*DATA TO USE*
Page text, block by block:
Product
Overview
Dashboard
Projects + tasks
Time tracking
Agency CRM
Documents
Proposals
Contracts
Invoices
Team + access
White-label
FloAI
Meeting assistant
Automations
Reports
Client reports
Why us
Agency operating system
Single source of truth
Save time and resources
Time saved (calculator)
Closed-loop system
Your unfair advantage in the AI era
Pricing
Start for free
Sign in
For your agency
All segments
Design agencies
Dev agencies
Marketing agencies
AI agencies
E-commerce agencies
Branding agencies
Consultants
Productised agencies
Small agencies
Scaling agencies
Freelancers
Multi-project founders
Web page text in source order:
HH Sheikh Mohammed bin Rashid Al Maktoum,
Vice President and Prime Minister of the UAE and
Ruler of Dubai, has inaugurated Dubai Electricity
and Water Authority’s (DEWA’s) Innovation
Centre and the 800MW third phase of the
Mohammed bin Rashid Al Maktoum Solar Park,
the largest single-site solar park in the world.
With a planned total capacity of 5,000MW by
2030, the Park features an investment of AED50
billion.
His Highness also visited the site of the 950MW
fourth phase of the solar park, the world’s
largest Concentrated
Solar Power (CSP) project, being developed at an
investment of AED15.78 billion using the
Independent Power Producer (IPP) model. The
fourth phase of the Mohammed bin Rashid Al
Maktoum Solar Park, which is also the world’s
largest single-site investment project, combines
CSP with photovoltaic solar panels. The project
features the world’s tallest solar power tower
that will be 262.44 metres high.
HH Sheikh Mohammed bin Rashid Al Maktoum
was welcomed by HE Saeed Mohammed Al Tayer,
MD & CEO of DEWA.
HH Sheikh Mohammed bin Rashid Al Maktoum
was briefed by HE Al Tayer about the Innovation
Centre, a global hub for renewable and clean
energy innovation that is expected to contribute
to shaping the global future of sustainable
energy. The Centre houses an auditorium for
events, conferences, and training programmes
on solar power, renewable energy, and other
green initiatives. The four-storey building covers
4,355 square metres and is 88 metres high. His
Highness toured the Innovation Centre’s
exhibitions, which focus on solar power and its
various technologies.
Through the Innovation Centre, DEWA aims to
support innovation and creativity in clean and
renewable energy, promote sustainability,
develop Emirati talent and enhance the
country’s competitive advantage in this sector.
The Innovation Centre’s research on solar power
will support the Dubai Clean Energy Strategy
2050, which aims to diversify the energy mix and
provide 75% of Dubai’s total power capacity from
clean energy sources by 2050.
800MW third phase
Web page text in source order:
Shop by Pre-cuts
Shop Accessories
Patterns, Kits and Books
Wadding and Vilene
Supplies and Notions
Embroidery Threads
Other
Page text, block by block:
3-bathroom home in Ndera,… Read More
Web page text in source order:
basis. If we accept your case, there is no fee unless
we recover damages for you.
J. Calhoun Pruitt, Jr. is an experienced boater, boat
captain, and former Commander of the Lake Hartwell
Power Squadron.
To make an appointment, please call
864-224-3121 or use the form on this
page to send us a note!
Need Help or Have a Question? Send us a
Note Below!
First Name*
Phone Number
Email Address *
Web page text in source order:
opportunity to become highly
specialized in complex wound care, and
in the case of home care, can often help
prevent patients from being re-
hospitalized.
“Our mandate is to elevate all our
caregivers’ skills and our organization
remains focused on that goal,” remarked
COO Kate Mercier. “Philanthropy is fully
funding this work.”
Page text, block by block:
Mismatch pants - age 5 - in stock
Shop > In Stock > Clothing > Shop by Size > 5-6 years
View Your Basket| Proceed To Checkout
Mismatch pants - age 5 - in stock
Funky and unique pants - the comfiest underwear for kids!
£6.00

*TO DO*
Write out exactly each line of the entries, starting at the one containing "various technologies." and finishing with the last line.

*SOLUTION*
various technologies.
Through the Innovation Centre, DEWA aims to
support innovation and creativity in clean and
renewable energy, promote sustainability,
develop Emirati talent and enhance the
country’s competitive advantage in this sector.
The Innovation Centre’s research on solar power
will support the Dubai Clean Energy Strategy
2050, which aims to diversify the energy mix and
provide 75% of Dubai’s total power capacity from
clean energy sources by 2050.
800MW third phase
Web page text in source order:
Shop by Pre-cuts
Shop Accessories
Patterns, Kits and Books
Wadding and Vilene
Supplies and Notions
Embroidery Threads
Other
Page text, block by block:
3-bathroom home in Ndera,… Read More
Web page text in source order:
basis. If we accept your case, there is no fee unless
we recover damages for you.
J. Calhoun Pruitt, Jr. is an experienced boater, boat
captain, and former Commander of the Lake Hartwell
Power Squadron.
To make an appointment, please call
864-224-3121 or use the form on this
page to send us a note!
Need Help or Have a Question? Send us a
Note Below!
First Name*
Phone Number
Email Address *
Web page text in source order:
opportunity to become highly
specialized in complex wound care, and
in the case of home care, can often help
prevent patients from being re-
hospitalized.
“Our mandate is to elevate all our
caregivers’ skills and our organization
remains focused on that goal,” remarked
COO Kate Mercier. “Philanthropy is fully
funding this work.”
Page text, block by block:
Mismatch pants - age 5 - in stock
Shop > In Stock > Clothing > Shop by Size > 5-6 years
View Your Basket| Proceed To Checkout
Mismatch pants - age 5 - in stock
Funky and unique pants - the comfiest underwear for kids!
£6.00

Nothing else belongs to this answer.